● Task brief:
Using the records below, write out again exactly the lines that begin at the line containing "around a given" and end at the line containing "traverse known surveillance", and no other lines.

● Input:
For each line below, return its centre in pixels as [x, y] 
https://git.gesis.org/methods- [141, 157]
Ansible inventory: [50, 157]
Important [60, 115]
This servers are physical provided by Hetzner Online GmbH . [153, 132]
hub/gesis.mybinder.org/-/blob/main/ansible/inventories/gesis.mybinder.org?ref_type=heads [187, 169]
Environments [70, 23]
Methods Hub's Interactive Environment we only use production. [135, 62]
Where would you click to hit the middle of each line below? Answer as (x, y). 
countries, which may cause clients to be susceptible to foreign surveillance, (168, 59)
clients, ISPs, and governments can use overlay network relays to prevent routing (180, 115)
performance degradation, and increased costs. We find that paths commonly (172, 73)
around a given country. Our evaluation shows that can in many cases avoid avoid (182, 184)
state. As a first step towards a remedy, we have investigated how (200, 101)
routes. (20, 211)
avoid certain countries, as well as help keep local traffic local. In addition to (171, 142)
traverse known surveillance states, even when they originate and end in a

---

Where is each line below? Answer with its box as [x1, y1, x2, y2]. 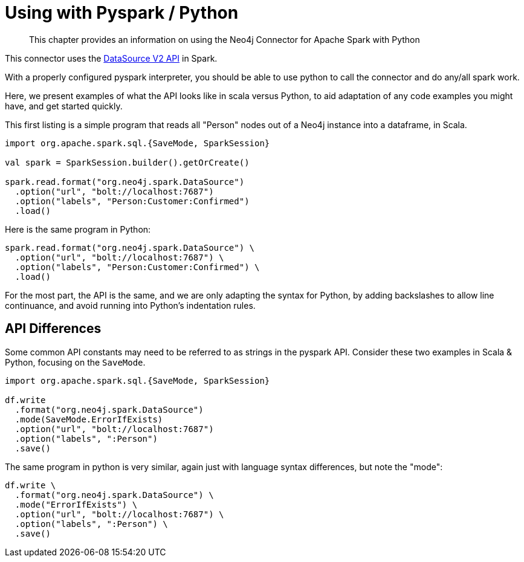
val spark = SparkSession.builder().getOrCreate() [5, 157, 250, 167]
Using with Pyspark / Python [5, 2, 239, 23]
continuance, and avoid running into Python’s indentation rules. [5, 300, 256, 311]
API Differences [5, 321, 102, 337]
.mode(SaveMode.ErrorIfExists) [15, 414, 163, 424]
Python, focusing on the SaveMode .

==

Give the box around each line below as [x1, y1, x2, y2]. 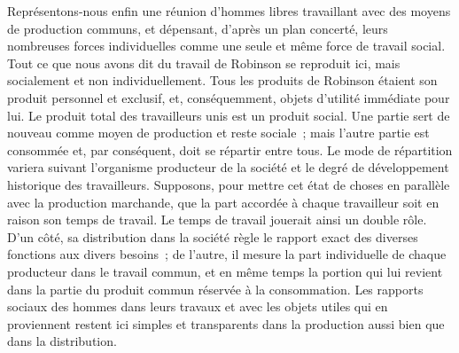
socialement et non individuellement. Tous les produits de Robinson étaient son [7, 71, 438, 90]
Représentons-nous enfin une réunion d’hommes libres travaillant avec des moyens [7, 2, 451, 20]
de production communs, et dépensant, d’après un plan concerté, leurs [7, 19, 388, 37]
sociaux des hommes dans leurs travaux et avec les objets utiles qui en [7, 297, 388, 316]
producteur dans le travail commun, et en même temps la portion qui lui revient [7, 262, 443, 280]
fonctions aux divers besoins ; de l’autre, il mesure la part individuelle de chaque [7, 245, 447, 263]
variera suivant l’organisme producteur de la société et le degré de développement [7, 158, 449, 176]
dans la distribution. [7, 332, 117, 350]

● Expected output:
around a given country. Our evaluation shows that can in many cases avoid avoid (182, 184)
state. As a first step towards a remedy, we have investigated how (200, 101)
routes. (20, 211)
avoid certain countries, as well as help keep local traffic local. In addition to (171, 142)
traverse known surveillance states, even when they originate and end in a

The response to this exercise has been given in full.